Abby 2.0 Phase 6: Institutional Intelligence — The Organization Gets Smarter
Abby now learns from the entire research community. When a researcher builds a successful diabetes cohort, that pattern becomes available to every other researcher. Questions asked three or more times across users automatically become institutional FAQs with vetted answers. Data quality findings discovered by one team warn all teams. Phase 6 completes the Abby 2.0 cognitive architecture.
The Problem: Individual Intelligence, Institutional Amnesia
Through Phases 1-5, Abby became individually brilliant — she remembered each researcher, routed to the right brain, understood concept hierarchies, and could take actions. But each researcher's work existed in isolation. When Dr. Chen built an elegant hypertension cohort, Dr. Patel had no way to know. When the data team discovered that lab measurements were sparse before 2019, every subsequent researcher had to rediscover that independently.
Phase 6 turns individual intelligence into collective intelligence.
Knowledge Capture: Automatic Artifact Extraction
The KnowledgeCapture pipeline listens for successful research events and extracts reusable artifacts — no manual documentation required.
| Event | What's Captured | Artifact Type |
|---|---|---|
| Cohort created | Definition pattern, concept composition, design rationale | cohort_pattern |
| Analysis completed | Configuration, key findings, interpretation | analysis_config |
| User corrects Abby | Original response + correction pair | Stored in abby_corrections |
| Data quality issue found | Affected domain, tables, severity, workaround | Stored in abby_data_findings |
Every artifact is embedded with sentence-transformers (384-dim) and stored in abby_knowledge_artifacts with an HNSW vector index.

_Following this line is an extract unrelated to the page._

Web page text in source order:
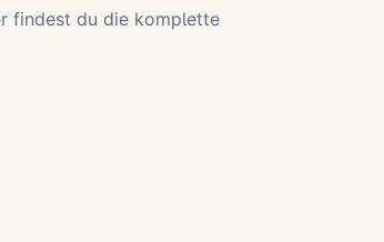
findest du die komplette

This means semantic search works across all institutional knowledge — "diabetes cohort" finds artifacts about T2DM, HbA1c, and metformin, not just exact keyword matches.
Knowledge Surfacing: The Right Context at the Right Time
The KnowledgeSurfacer runs on every chat request, searching for institutional artifacts relevant to the current query. When it finds matches within the relevance threshold (cosine distance < 0.5), it injects them into the system prompt:
INSTITUTIONAL KNOWLEDGE (from other researchers):
- [cohort_pattern] T2DM Incident Cohort: Entry condition with 365-day washout, used 5x
- [analysis_config] Diabetes Characterization: 45% female, mean age 62, used 3x
Mention these to the user if relevant to their question.

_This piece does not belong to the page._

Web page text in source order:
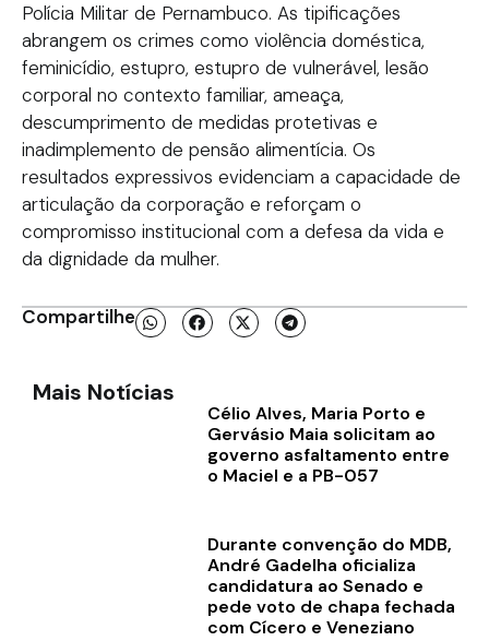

Abby then naturally weaves this into her response: "I see that other researchers at your institution have built similar diabetes cohorts. The most recent uses a validated approach with a 365-day washout — would you like to start from that?"
FAQ Auto-Promotion
The FAQPromoter monitors question frequency across users. When distinct users ask the same question 3+ times (detected via text similarity), the question-answer pair is automatically promoted to an institutional FAQ.

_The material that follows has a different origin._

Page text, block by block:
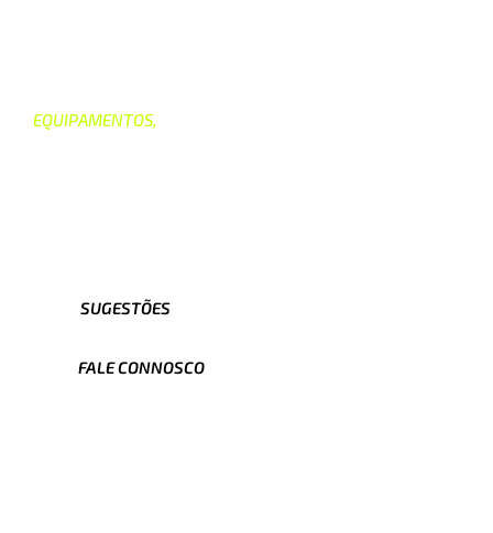
EQUIPAMENTOS,
SUGESTÕES
FALE CONNOSCO

This creates a self-curating knowledge base. The questions researchers actually ask become the documentation the institution maintains — no manual curation needed.
What Shipped
| Component | Tests | Purpose |
|---|---|---|
KnowledgeCapture | 6 | Automatic artifact extraction from research events |
KnowledgeSurfacer | 4 | Contextual institutional suggestions |
FAQPromoter | 3 | Automatic FAQ detection and promotion |
| Database tables | 3 | abby_knowledge_artifacts, abby_corrections, abby_data_findings |
| Pipeline integration | 3 | Surfacing + FAQ promotion wired into chat |
263 tests passing across the Python AI service.
Abby 2.0: Complete
Six phases, one session, one cognitive architecture:
| Phase | What It Gave Abby |
|---|---|
| 1: Memory | She remembers who you are |
| 2: Intelligence | She gets a bigger brain when needed |
| 3: Knowledge Graph | She understands concept relationships |
| 4: Agency | She can take actions for you |
| 5: Advanced Agency | She coordinates complex workflows |
| 6: Institutional | She makes the whole institution smarter |
From a stateless chatbot to a cognitive research assistant with persistent memory, hybrid intelligence, relational understanding, supervised autonomy, and institutional learning. 263 tests. 6 phases. All shipped.